Ubiquitin-Like Protein UBD Promotes Cell Proliferation in Colorectal Cancer by Facilitating p53 Degradation

PurposeUbiquitin D (UBD) is a member of the ubiquitin-like modifier (UBL) family and is highly expressed in a variety of cancers including colorectal cancer (CRC). However, the mechanisms of its regulatory roles in CRC are largely elusive. In this study, we revealed the effect of UBD on the proliferation of CRC.MethodsThe expression of UBD in clinical tissue samples of CRC and seven CRC cell lines was detected using qRT-PCR, immunohistochemistry (IHC) and Western blotting. CCK-8, colony formation, EdU and flow cytometry assays were used to detect the functional changes of CRC cells transfected with UBD stable expression plasmids in vitro.
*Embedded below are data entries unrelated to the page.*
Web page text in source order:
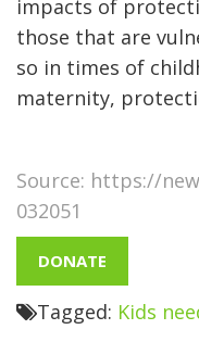
impacts of
those that are
so in times of
maternity,
Source: https://
032051
DONATE
Tagged: Kids

A xenograft model was constructed to assess the effect of UBD on the growth of CRC cells in vivo. The connection between UBD and p53 was analyzed using Western blotting, immunoprecipitation, proteasome inhibition assay and Cycloheximide (CHX) chase assay.ResultsUBD was overexpressed in CRC tumor tissues compared with nontumor tissues, and its overexpression was positively associated with the tumor size and TNM stage of CRC patients. Functionally, UBD significantly accelerated CRC cell viability and proliferation in vitro and promoted tumorigenesis in vivo. Mechanistically, UBD interacted with p53 in CRC cells, downregulated the expression of p53 by regulating its degradation, shortened the p53 half-life, thereby further affecting the decrease in p21 and the increase in Cyclin D1, Cyclin E, CDK2, CDK4 and CDK6. Moreover, in vivo experiments showed that UBD-induced tumor growth in nude mice was dependent on a decrease in p53.ConclusionsOur study proved that UBD mediates the degradation of p53, thereby facilitating the growth of CRC cells and ultimately promoting the progression of CRC. Therefore, UBD may be a potential therapeutic target and a promising prognostic biomarker for CRC.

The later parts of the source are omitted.